Affinità e reiterazioni sono ravvisabili soprattutto se si presta attenzione alla scala micro dei comportamenti individuali e familiari, delle catene migratorie, delle opzioni riguardanti l'economia delle rimesse, delle dinamiche generazionali, della costruzione, elaborazione e negoziazione delle identità plurime o dei riferimenti transnazionali, ben presenti nell'esperienza dei migranti assai prima della globalizzazione. Le distanze si rivelano invece nei fenomeni osservabili attraverso la macroanalisi delle discipline giuridiche, politiche ed economiche. Tra le novità di oggi va annoverata una presenza più consistente della criminalita organizzata, una variabile alla quale si correlano novità non meno importanti, come gli interventi di controllo e di proibizione dei movimenti da parte di istituzioni nazionali e sovranazionali, praticati in modo assai più restrittivo che in passato. Sul piano economico si impongono inoltre le nuove regole di un mercato incapace di mettere in moto quelle osmosi regolative di risorse, manodopera e livelli salariali che hanno caratterizzato l'economia atlantica. Mentre sul piano organizzativo e sindacale appaiono ancora più difficili quelle conquiste storiche che hanno posto un freno alle ineguaglianze economiche e giuridiche tra le più svantaggiate aree di partenza e le più fortunate aree di arrivo.

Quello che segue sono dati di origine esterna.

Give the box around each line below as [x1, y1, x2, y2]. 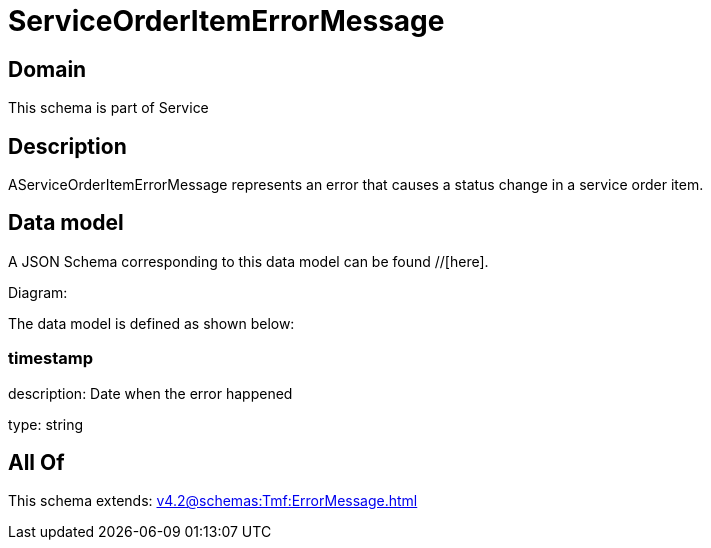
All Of [8, 450, 65, 476]
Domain [8, 56, 87, 82]
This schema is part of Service [8, 99, 209, 117]
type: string [8, 415, 84, 433]
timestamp [8, 348, 94, 369]
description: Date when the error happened [8, 384, 293, 402]
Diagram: [8, 283, 68, 301]
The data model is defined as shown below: [8, 314, 295, 332]
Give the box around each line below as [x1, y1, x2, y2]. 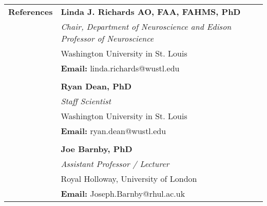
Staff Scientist [61, 95, 111, 107]
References [8, 6, 53, 17]
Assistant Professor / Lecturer [61, 158, 169, 170]
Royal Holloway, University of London [61, 173, 197, 184]
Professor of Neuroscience [61, 32, 154, 44]
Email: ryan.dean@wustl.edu [61, 125, 166, 137]
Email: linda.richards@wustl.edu [61, 62, 180, 74]
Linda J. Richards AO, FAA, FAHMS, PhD [61, 6, 241, 17]
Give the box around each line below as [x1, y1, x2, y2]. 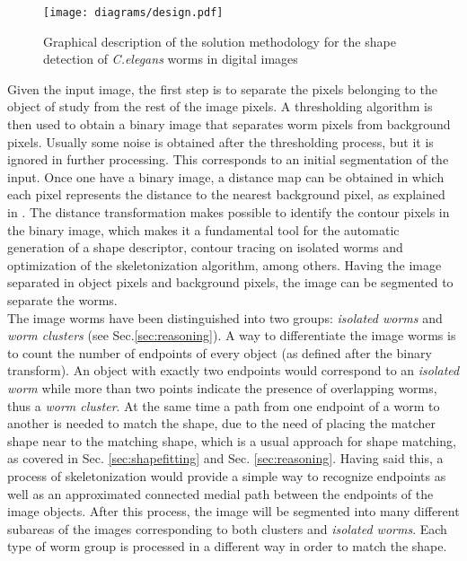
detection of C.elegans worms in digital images [43, 49, 298, 68]
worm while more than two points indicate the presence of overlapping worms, [7, 378, 437, 397]
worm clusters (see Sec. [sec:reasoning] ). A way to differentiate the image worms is [7, 326, 456, 345]
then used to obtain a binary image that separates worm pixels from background [7, 115, 451, 134]
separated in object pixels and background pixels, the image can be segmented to [7, 273, 454, 292]
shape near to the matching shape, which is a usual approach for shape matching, [7, 431, 456, 450]
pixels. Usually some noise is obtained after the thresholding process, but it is [7, 132, 434, 151]
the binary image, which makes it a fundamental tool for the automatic [7, 220, 400, 239]
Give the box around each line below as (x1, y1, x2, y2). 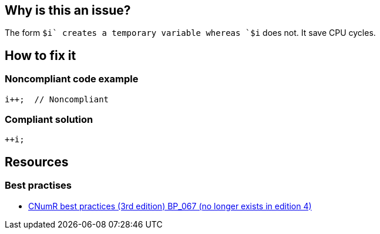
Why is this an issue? (5, 3, 131, 18)
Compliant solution (5, 113, 93, 126)
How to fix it (5, 48, 76, 63)
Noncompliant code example (5, 73, 139, 85)
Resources (5, 154, 69, 169)
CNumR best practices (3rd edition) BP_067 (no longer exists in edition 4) (28, 200, 312, 211)
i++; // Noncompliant (5, 94, 109, 104)
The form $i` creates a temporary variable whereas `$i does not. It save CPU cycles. (5, 28, 376, 38)
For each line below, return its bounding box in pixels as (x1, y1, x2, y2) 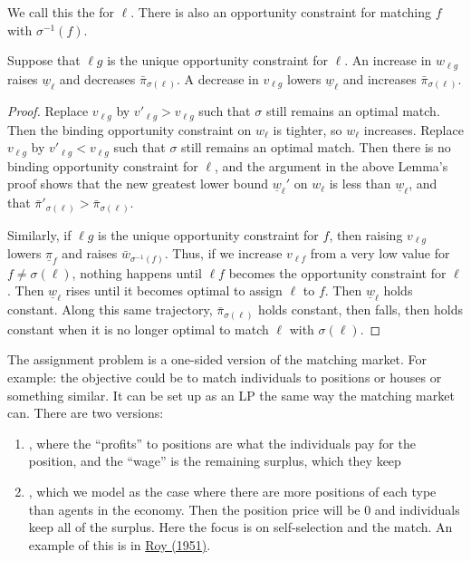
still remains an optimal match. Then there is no (181, 138, 451, 157)
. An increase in (344, 51, 432, 70)
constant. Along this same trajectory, (7, 300, 213, 319)
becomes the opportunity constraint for (228, 263, 447, 282)
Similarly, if (7, 225, 72, 244)
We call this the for (7, 3, 114, 21)
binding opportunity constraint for (7, 156, 198, 175)
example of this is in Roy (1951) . (28, 535, 211, 554)

Gli unici squilibri che le migrazioni sembrano in grado di colmare, oggi, riguardano l'assetto demografico di una realtà internazionale nella quale all'invecchiamento delle società di accoglienza fa da contrappeso l'apporto decisivo delle popolazioni giovani delle aree di partenza. Al ridimensionamento di tale squilibrio, vantaggioso per le une, non corrisponde tuttavia una parallela opportunità per le altre; non solo i giovani che abbandonano i propri paesi sono talora i detentori di qualifiche e di livelli di istruzione che difficilmente potranno trovare un ricambio e ridurre così il processo di impoverimento delle aree di partenza, ma le riconversioni economiche dei redditi prodotti all'estero non sembrano in grado di apportare risorse davvero significative per bilanci pubblici già così precari.
In un mercato internazionale del lavoro dove i settori di attività coincidono quasi esclusivamente con i segmenti del terziario, una delle novità più positive, nel quadro attuale, è la più consistente presenza della manodopera femminile. A tale novità si affidano anche le speranze per il futuro: grazie alla presenza delle donne e agli insediamenti più stabili delle famiglie saranno facilitate le dinamiche generazionali e con queste i processi di interazione e di scambio con le differenti società di arrivo.